[Extracted data entries]
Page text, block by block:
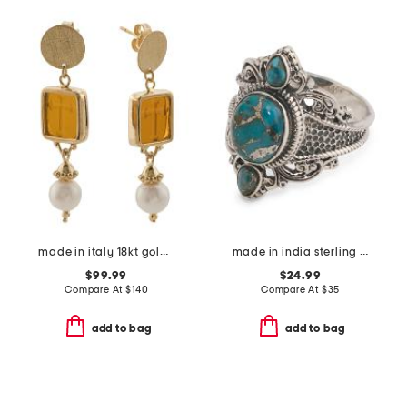
made in italy 18kt gold plated venetian glass cross intaglio earrings
$99.99
Compare At$140
add to bag
made in india sterling silver plated turquoise scroll ring
$24.99
Compare At $35
add to bag
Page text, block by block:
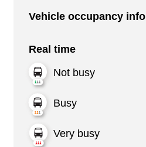
Vehicle occupancy info
Real time
Not busy
Busy
Very busy
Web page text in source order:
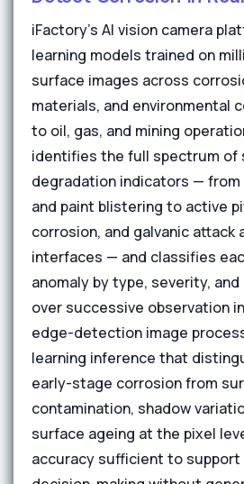
iFactory's AI vision camera
learning models trained on
surface images across
materials, and environmental
to oil, gas, and mining
identifies the full spectrum of
degradation indicators —
and paint blistering to active
corrosion, and galvanic attack
interfaces — and classifies
anomaly by type, severity,
over successive observation
edge-detection image
learning inference that
early-stage corrosion from
contamination, shadow
surface ageing at the pixel
accuracy sufficient to support
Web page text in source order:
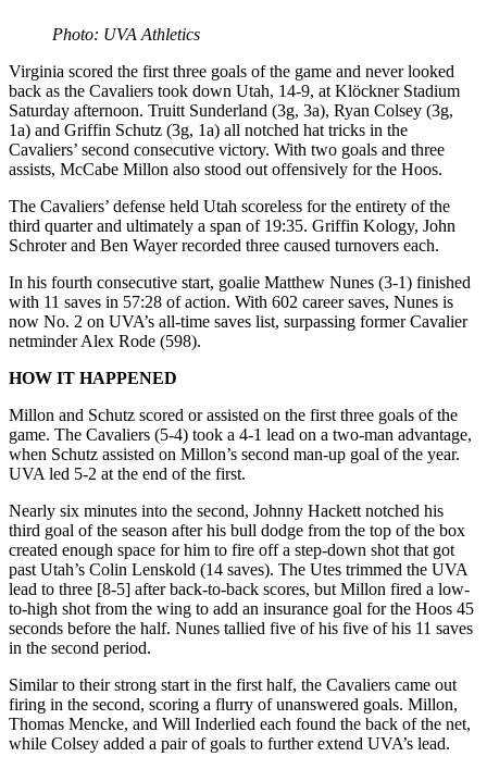
Photo: UVA Athletics
Virginia scored the first three goals of the game and never looked
back as the Cavaliers took down Utah, 14-9, at Klöckner Stadium
Saturday afternoon. Truitt Sunderland (3g, 3a), Ryan Colsey (3g,
1a) and Griffin Schutz (3g, 1a) all notched hat tricks in the
Cavaliers’ second consecutive victory. With two goals and three
assists, McCabe Millon also stood out offensively for the Hoos.
The Cavaliers’ defense held Utah scoreless for the entirety of the
third quarter and ultimately a span of 19:35. Griffin Kology, John
Schroter and Ben Wayer recorded three caused turnovers each.
In his fourth consecutive start, goalie Matthew Nunes (3-1) finished
with 11 saves in 57:28 of action. With 602 career saves, Nunes is
now No. 2 on UVA’s all-time saves list, surpassing former Cavalier
netminder Alex Rode (598).
HOW IT HAPPENED
Millon and Schutz scored or assisted on the first three goals of the
game. The Cavaliers (5-4) took a 4-1 lead on a two-man advantage,
when Schutz assisted on Millon’s second man-up goal of the year.
UVA led 5-2 at the end of the first.
Nearly six minutes into the second, Johnny Hackett notched his
third goal of the season after his bull dodge from the top of the box
created enough space for him to fire off a step-down shot that got
past Utah’s Colin Lenskold (14 saves). The Utes trimmed the UVA
lead to three [8-5] after back-to-back scores, but Millon fired a low-
to-high shot from the wing to add an insurance goal for the Hoos 45
seconds before the half. Nunes tallied five of his five of his 11 saves
in the second period.
Similar to their strong start in the first half, the Cavaliers came out
firing in the second, scoring a flurry of unanswered goals. Millon,
Thomas Mencke, and Will Inderlied each found the back of the net,
while Colsey added a pair of goals to further extend UVA’s lead.
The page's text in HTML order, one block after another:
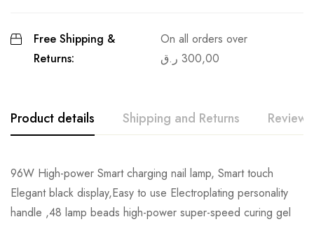
Free Shipping &
Returns:
On all orders over
300,00 ر.ق
Product details Shipping and Returns Reviews
96W High-power Smart charging nail lamp, Smart touch
Elegant black display,Easy to use Electroplating personality
handle ,48 lamp beads high-power super-speed curing gel
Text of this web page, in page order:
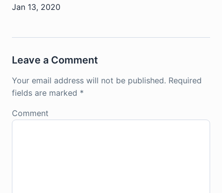
Jan 13, 2020
Leave a Comment
Your email address will not be published. Required
fields are marked *
Comment
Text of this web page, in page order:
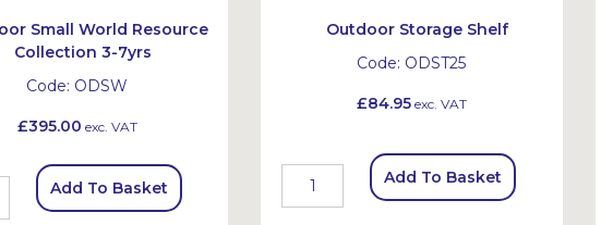
Small World Resource
Collection 3-7yrs
Code: ODSW
£395.00 exc. VAT
Add To Basket
Outdoor Storage Shelf
Code: ODST25
£84.95exc. VAT
Add To Basket
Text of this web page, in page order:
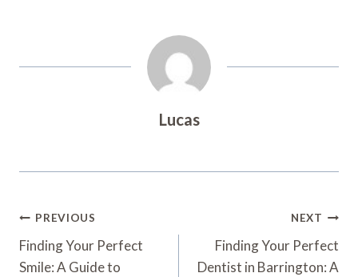
Lucas
Post
Navigation
PREVIOUS
Finding Your Perfect
Smile: A Guide to
NEXT
Finding Your Perfect
Dentist in Barrington: A
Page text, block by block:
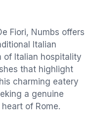
Fiori, Numbs offers
Italian
of Italian hospitality
that highlight
charming eatery
a genuine
of Rome.
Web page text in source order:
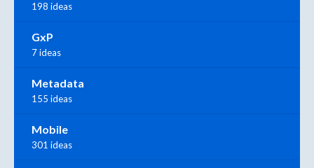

Problem description: Copy from the entries above each line in which the string "assisted" can be found.

Exercise answer:
Millon and Schutz scored or assisted on the first three goals of the
when Schutz assisted on Millon’s second man-up goal of the year.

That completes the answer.